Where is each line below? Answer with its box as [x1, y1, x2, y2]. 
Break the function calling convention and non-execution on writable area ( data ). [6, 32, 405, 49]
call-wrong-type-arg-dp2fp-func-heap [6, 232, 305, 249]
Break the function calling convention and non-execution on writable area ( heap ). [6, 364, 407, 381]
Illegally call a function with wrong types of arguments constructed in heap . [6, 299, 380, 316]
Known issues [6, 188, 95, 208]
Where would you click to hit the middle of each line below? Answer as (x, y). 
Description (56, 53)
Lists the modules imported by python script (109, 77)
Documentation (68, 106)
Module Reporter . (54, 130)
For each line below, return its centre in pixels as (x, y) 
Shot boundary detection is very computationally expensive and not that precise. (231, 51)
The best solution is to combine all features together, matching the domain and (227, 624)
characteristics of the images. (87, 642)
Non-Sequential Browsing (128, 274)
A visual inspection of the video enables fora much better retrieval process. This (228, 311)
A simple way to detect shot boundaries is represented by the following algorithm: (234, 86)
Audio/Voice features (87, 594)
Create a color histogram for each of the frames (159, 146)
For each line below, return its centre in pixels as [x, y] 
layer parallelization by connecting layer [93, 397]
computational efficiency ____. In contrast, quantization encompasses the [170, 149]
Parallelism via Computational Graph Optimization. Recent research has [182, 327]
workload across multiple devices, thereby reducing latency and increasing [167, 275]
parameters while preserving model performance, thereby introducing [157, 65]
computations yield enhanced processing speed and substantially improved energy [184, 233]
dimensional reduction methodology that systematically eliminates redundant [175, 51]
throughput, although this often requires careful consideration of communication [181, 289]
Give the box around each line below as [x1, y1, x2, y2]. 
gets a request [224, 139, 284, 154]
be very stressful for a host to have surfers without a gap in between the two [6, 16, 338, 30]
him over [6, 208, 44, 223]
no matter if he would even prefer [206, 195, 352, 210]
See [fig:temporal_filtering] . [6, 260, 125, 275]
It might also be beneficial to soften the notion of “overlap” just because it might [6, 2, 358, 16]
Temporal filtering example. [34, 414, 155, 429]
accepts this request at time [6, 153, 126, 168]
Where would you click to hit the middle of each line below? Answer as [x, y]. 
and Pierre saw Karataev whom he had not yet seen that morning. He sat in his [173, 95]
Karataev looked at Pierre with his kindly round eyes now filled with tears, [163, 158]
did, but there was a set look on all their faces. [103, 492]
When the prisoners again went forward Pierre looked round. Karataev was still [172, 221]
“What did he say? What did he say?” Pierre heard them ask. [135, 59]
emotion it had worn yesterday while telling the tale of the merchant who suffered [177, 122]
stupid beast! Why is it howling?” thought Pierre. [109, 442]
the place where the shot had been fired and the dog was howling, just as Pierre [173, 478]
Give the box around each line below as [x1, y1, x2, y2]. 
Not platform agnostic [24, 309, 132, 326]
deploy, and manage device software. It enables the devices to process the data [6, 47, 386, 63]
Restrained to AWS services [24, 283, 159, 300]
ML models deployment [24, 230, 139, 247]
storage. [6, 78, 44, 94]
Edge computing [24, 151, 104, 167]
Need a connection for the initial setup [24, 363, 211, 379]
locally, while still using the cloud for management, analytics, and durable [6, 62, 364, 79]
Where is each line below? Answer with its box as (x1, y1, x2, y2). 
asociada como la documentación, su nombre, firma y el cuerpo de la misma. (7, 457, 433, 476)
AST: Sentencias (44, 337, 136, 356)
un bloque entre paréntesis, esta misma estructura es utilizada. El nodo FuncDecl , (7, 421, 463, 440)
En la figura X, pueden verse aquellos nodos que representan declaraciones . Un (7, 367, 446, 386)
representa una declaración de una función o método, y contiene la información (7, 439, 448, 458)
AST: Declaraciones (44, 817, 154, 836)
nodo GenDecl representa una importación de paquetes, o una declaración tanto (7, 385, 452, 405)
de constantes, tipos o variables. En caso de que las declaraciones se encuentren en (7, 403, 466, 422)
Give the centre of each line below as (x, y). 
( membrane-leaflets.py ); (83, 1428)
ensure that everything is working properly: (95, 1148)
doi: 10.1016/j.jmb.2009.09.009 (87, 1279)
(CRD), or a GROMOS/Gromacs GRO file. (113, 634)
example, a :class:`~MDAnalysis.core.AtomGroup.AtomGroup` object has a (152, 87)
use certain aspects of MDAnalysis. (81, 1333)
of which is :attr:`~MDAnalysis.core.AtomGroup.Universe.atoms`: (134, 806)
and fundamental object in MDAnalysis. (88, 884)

------------------------

(WHAT TO PRODUCE) For each line of the listing that holds the word "thereby", show that line.

(YOUR SOLUTION)
workload across multiple devices, thereby reducing latency and increasing [167, 275]
parameters while preserving model performance, thereby introducing [157, 65]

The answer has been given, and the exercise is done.